Microbial metabolism of methane formation and oxidation:
In addition to being a potent greenhouse gas, methane is also a cheap, renewable fuel that has great potential for manufacturing value-added chemicals. Acetate-utilizing methane-producing anaerobes (acetotrophic methanogens) account for two-thirds of the methane produced in anaerobic microbial food chains converting complex renewable biomass to methane (biomethanation). Although much is known regarding one-carbon transformations leading from the methyl group of acetate to methane, there is a rudimentary understanding of electron transport processes coupled to energy conservation and oxidative stress. The mechanism of energy conservation and oxidative stress in acetotrophic methanogens needs to be studied in order to gain a deeper understanding of acetate metabolism and harness energy from methane. Overall, the understanding of energy conservation and stress response in methanogens will lead to better methods for modulating biological methane production. Our aim is to advance understanding by determining the role and mechanism of only two known [4Fe-4S] constituting disulfide reductases: heterodisulfide reductases (HDR) and ferredoxin disulfide reductases (FDR), which are important for energy conservation and oxidative stress in methanogens, respectively.
Heterodisulfide reductases (Hdr):
We aim to advance an understanding by employing biochemical, biophysical, and molecular approaches to determine the mechanism of heterodisulfide reductases essential for energy conservation in methanogens. The project will investigate two heterodisulfide reductase complexes (HdrED and HdrA2B2C2), essential for acetotrophic growth of the model acetotroph Methanosarcina acetivorans and homologs essential in other diverse methanogenic pathways. All catalyze reduction of the heterodisulfide of coenzyme M and coenzyme B (CoMS-SCoB), yielding HS-CoM and HSCoB. HdrA2B2C2 is an electron bifurcating complex representing a new mechanism of energy conservation. The genomes of diverse species in the domains Bacteria and Archaea are annotated with genes encoding homologs which suggests roles in diverse energy-conserving metabolisms including the anaerobic oxidation of CH4.

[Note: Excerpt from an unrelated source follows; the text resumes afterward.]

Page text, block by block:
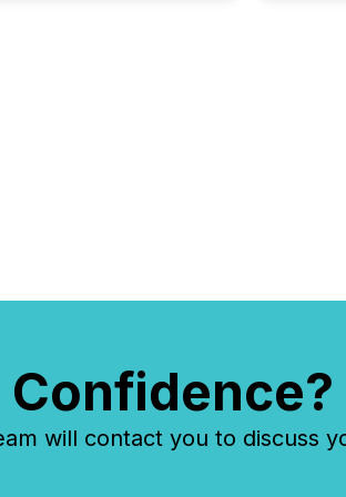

Mechanistic and physiological role of ferredoxin: disulfide reductase:
Thioredoxins and thioredoxin reductases (TrxR) are important group of enzymes responding to oxidative stress in all domains of life. Acetotrophic methanogens, M. acetivorans produces the Fdx:disulfide reductase (FDR), and a homolog Archael Ferreodxin: Thioredoxin Reductase (AFTR). Both FDR and AFTR are upregulated during extracellular electron transfer suggesting a role in respiratory metabolism and methane oxidation. Although FDR and AFTR are widely distributed in organisms from the domain Archaea and Bacteria, substantially less is understood of the biochemistry and physiology. The extensively characterized plant-type Fdx:thioredoxin reductase (FTR) and FDRs (FDR and AFTR) belong to a distinct class of disulfide reductases that contain a non-canonical CPC*XnCPCXnCY/HC* [4Fe4S] motif for which the ‘asterisked’ cysteines form the redox-active disulfide, and the remaining cysteines ligate the unusual [4Fe4S] cluster. Not reported for either FTR or FDR, reduction of AFTR yields a transient [4Fe-4S]1+ cluster with features attributed to an S=7/2 spin state that accompany a classical S=1/2 signal of the [4Fe-4S]1+ cluster. We propose to further investigate the catalytic mechanism that includes this unprecedented S=7/2 intermediate. Overall, the findings will provide a more in-depth understanding of oxidative stress in methanogens and the broader field of anaerobes.